* PROBLEM DESCRIPTION
Verbatim copy, images removed: write out the entries below.

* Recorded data

== Segment start ==

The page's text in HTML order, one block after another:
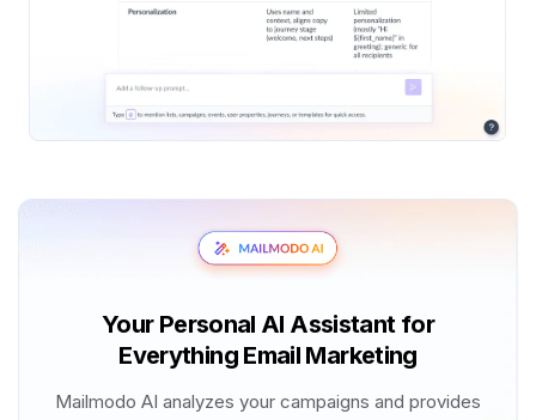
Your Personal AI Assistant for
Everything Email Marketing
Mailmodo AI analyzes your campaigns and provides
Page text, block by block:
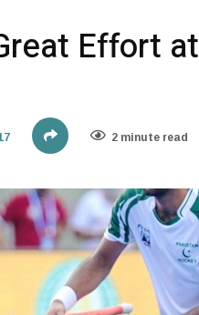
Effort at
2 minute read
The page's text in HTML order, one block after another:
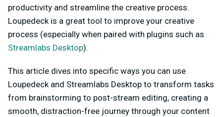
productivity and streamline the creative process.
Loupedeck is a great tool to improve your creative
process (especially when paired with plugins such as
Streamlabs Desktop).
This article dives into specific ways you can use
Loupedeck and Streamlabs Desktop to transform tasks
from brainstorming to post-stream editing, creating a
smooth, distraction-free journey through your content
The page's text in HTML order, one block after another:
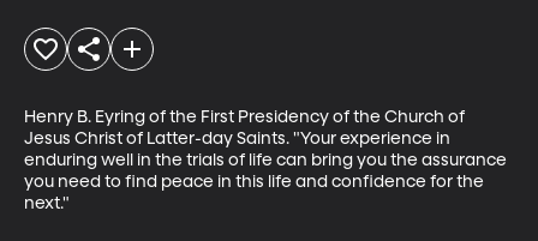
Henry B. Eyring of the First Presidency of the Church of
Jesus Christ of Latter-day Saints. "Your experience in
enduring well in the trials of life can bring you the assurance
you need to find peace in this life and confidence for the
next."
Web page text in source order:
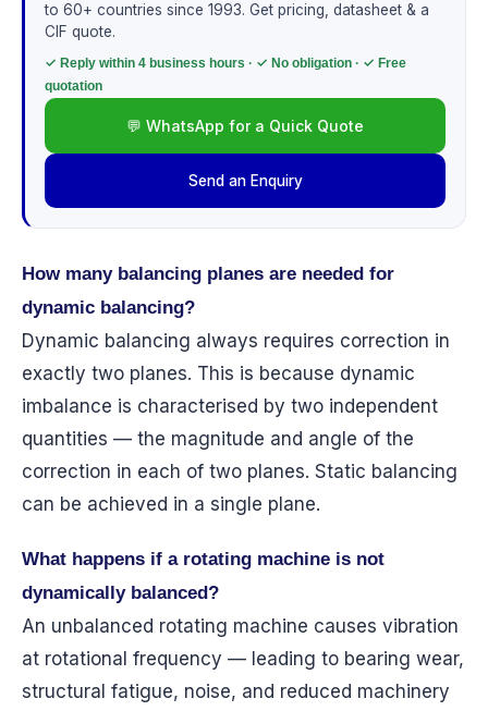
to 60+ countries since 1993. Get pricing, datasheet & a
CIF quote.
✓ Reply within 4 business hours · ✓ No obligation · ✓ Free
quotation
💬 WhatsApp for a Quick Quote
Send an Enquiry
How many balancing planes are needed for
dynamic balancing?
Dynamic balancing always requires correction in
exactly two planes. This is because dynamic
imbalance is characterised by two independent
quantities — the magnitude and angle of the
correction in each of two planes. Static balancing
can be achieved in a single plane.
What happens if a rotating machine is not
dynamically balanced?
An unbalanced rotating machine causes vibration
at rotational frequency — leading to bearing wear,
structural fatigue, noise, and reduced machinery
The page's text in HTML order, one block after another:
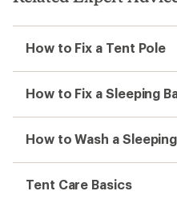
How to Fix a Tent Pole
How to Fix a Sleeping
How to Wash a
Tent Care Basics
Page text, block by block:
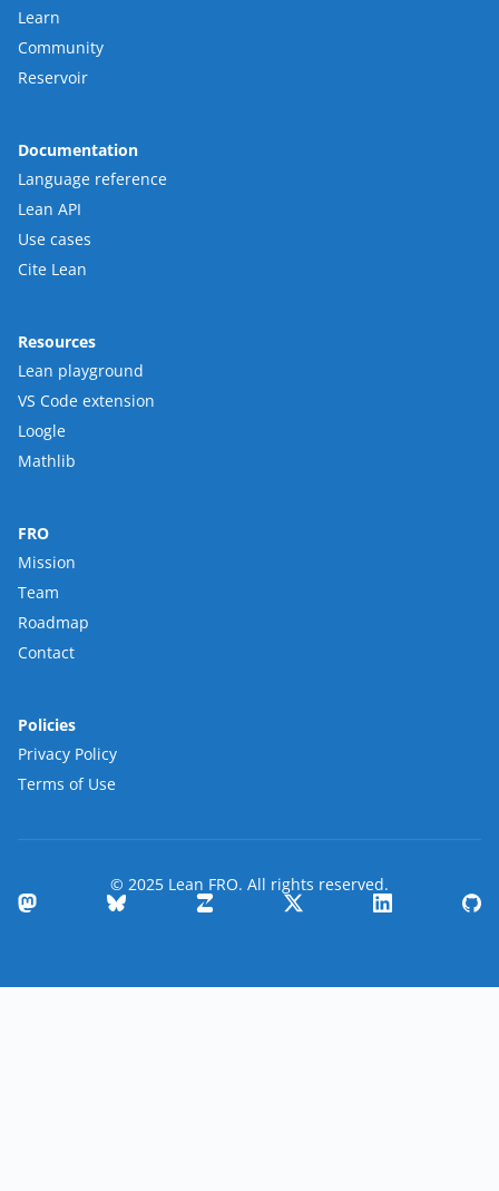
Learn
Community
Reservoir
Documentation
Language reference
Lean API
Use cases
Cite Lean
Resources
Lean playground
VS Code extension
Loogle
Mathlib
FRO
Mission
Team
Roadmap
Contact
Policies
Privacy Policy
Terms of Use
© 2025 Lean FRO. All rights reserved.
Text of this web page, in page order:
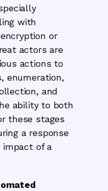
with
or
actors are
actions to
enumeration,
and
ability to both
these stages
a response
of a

== Segment end ==

* RESPONSE
The page's text in HTML order, one block after another:
Your Personal AI Assistant for
Everything Email Marketing
Mailmodo AI analyzes your campaigns and provides
Page text, block by block:
Effort at
2 minute read
The page's text in HTML order, one block after another:
productivity and streamline the creative process.
Loupedeck is a great tool to improve your creative
process (especially when paired with plugins such as
Streamlabs Desktop).
This article dives into specific ways you can use
Loupedeck and Streamlabs Desktop to transform tasks
from brainstorming to post-stream editing, creating a
smooth, distraction-free journey through your content
The page's text in HTML order, one block after another:
Henry B. Eyring of the First Presidency of the Church of
Jesus Christ of Latter-day Saints. "Your experience in
enduring well in the trials of life can bring you the assurance
you need to find peace in this life and confidence for the
next."
Web page text in source order:
to 60+ countries since 1993. Get pricing, datasheet & a
CIF quote.
✓ Reply within 4 business hours · ✓ No obligation · ✓ Free
quotation
💬 WhatsApp for a Quick Quote
Send an Enquiry
How many balancing planes are needed for
dynamic balancing?
Dynamic balancing always requires correction in
exactly two planes. This is because dynamic
imbalance is characterised by two independent
quantities — the magnitude and angle of the
correction in each of two planes. Static balancing
can be achieved in a single plane.
What happens if a rotating machine is not
dynamically balanced?
An unbalanced rotating machine causes vibration
at rotational frequency — leading to bearing wear,
structural fatigue, noise, and reduced machinery
The page's text in HTML order, one block after another:
How to Fix a Tent Pole
How to Fix a Sleeping
How to Wash a
Tent Care Basics
Page text, block by block:
Learn
Community
Reservoir
Documentation
Language reference
Lean API
Use cases
Cite Lean
Resources
Lean playground
VS Code extension
Loogle
Mathlib
FRO
Mission
Team
Roadmap
Contact
Policies
Privacy Policy
Terms of Use
© 2025 Lean FRO. All rights reserved.
Text of this web page, in page order:
with
or
actors are
actions to
enumeration,
and
ability to both
these stages
a response
of a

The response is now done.